The next day, July 5, the Nez Perce undertook to bypass the entrenched soldiers, detailing fourteen young men to keep the soldiers pinned down in the rifle pits. Screened by warriors, the remainder of the Nez Perce and their livestock passed by a mile away heading eastward. The soldiers did not contest their passage. A group of seventeen civilian volunteers appeared near Cottonwood at this time. They attempted to reach the soldiers by breaking through the Nez Perce screen, but they had to take up a defensive position on a hilltop about one and 1.5 mi west of Cottonwood. Three of the volunteers were killed and two wounded. One elderly Nez Perce warrior was killed – the first to die in the war – and one wounded. Although Captain Perry could see from his fortifications the plight of the volunteers he declined to send help until the Nez Perce had withdrawn.

That evening, fifty civilian volunteers arrived to reinforce Perry, but the Nez Perce were gone. Casualties for the engagements totaled eleven soldiers and six civilian volunteers dead and several wounded. The Nez Perce suffered one dead and one wounded.

== Aftermath ==
Captain Perry was severely criticized for his tardiness in rescuing the civilian volunteers. He requested a Court of Inquiry, which declared that his delay was not "excessive under the circumstances." The civilian volunteers acquired a place in Idaho history as the "Brave Seventeen."

The Nez Perce continued their journey east unmolested for 25 mi, then paused to rest at the Clearwater River.

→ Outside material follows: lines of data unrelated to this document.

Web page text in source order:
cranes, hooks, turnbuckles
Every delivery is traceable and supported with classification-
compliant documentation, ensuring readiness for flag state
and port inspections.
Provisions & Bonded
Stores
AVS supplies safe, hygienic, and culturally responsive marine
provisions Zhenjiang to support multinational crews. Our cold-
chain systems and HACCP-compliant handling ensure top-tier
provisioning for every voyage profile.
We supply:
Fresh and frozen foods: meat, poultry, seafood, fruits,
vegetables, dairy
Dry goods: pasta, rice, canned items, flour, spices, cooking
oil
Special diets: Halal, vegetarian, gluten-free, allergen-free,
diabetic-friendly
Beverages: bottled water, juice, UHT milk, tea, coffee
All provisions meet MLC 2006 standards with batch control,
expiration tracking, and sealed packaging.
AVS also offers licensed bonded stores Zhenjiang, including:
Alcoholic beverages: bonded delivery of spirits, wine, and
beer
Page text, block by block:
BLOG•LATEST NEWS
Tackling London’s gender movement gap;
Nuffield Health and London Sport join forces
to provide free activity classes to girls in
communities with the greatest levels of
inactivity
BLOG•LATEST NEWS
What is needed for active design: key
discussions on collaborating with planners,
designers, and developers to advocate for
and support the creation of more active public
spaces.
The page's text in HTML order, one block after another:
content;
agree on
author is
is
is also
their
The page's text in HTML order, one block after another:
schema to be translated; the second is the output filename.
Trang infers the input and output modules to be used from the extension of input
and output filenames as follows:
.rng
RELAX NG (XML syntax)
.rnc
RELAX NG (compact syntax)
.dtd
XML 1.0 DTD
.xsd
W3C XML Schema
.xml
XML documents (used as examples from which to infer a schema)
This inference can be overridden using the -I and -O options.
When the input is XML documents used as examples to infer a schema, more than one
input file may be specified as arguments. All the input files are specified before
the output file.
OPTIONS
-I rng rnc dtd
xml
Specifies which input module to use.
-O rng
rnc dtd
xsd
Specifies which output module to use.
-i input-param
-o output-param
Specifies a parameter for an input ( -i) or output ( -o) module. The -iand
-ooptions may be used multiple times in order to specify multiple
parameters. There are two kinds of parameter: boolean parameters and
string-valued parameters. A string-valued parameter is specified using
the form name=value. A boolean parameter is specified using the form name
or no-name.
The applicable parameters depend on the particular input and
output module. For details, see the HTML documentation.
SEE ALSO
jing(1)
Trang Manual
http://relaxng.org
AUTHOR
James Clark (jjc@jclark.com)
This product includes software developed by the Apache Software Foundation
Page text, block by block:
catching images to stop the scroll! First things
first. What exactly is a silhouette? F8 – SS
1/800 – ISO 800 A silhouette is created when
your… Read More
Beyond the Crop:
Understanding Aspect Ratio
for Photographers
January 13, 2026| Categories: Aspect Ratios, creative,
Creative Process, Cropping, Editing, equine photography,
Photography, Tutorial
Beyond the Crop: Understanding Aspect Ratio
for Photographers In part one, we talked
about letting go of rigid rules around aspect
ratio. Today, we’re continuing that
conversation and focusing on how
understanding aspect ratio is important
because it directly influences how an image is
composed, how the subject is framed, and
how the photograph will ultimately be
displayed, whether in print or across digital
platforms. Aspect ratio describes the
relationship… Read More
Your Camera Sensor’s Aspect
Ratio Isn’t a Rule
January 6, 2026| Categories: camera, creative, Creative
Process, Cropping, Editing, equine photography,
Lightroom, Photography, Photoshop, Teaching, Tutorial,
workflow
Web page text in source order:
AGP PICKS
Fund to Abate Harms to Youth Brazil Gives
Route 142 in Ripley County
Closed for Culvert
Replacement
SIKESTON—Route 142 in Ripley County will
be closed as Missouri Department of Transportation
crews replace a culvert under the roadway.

The band of Looking Glass and other Nez Perce joined the main group there and brought their strength up to about 800 with about 200 fighting men. A few days later, General Howard and a force of more than 500 men caught up with the Nez Perce and the Battle of the Clearwater ensued.

Ten members of Company E and L of the 1st Cavalry killed in this battle are buried at the Fort Walla Walla Cemetery.